◆ What you should do ◆
Transcribe every entry word for word, but skip the images.
# # # #
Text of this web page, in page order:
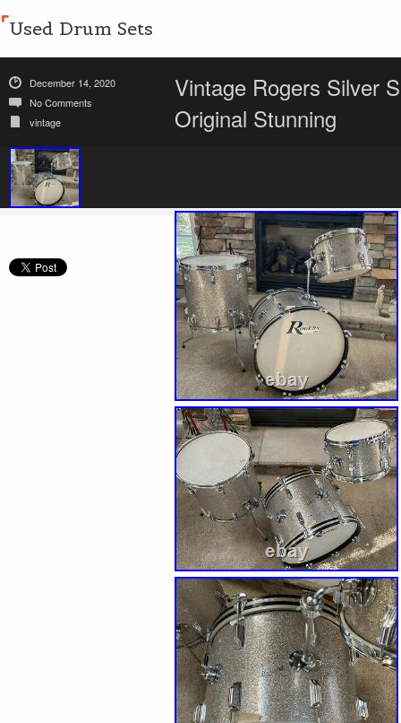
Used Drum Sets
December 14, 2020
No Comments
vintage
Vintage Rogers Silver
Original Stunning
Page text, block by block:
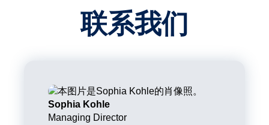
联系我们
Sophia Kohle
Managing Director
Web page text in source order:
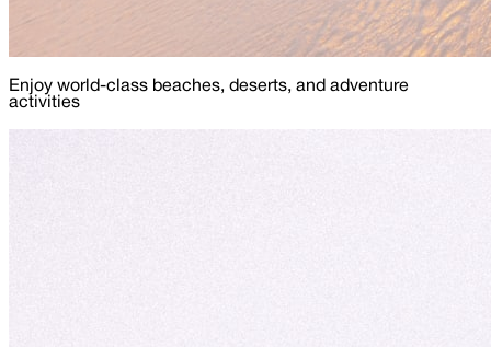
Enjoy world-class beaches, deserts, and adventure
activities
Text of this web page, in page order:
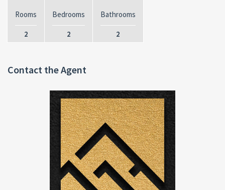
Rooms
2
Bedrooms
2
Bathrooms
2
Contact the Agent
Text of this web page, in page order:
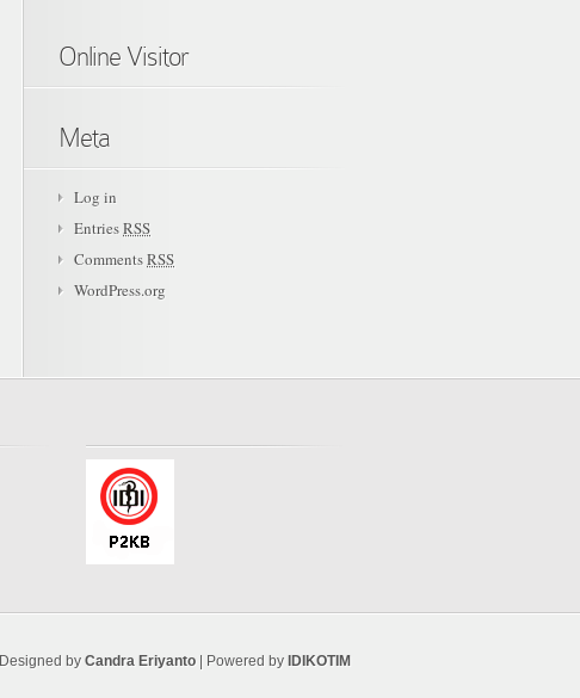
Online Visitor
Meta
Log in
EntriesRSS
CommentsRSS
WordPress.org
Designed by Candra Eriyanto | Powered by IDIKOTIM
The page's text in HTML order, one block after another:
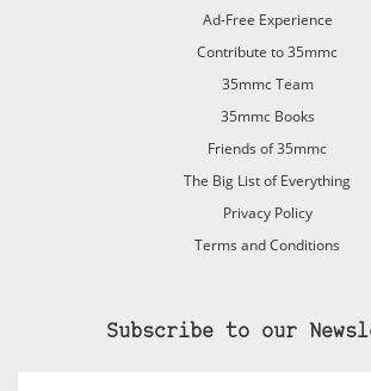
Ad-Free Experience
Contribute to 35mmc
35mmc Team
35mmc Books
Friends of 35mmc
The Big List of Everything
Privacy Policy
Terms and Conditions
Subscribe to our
# # # #
◆ Response ◆
Text of this web page, in page order:
Used Drum Sets
December 14, 2020
No Comments
vintage
Vintage Rogers Silver
Original Stunning
Page text, block by block:
联系我们
Sophia Kohle
Managing Director
Web page text in source order:
Enjoy world-class beaches, deserts, and adventure
activities
Text of this web page, in page order:
Rooms
2
Bedrooms
2
Bathrooms
2
Contact the Agent
Text of this web page, in page order:
Online Visitor
Meta
Log in
EntriesRSS
CommentsRSS
WordPress.org
Designed by Candra Eriyanto | Powered by IDIKOTIM
The page's text in HTML order, one block after another:
Ad-Free Experience
Contribute to 35mmc
35mmc Team
35mmc Books
Friends of 35mmc
The Big List of Everything
Privacy Policy
Terms and Conditions
Subscribe to our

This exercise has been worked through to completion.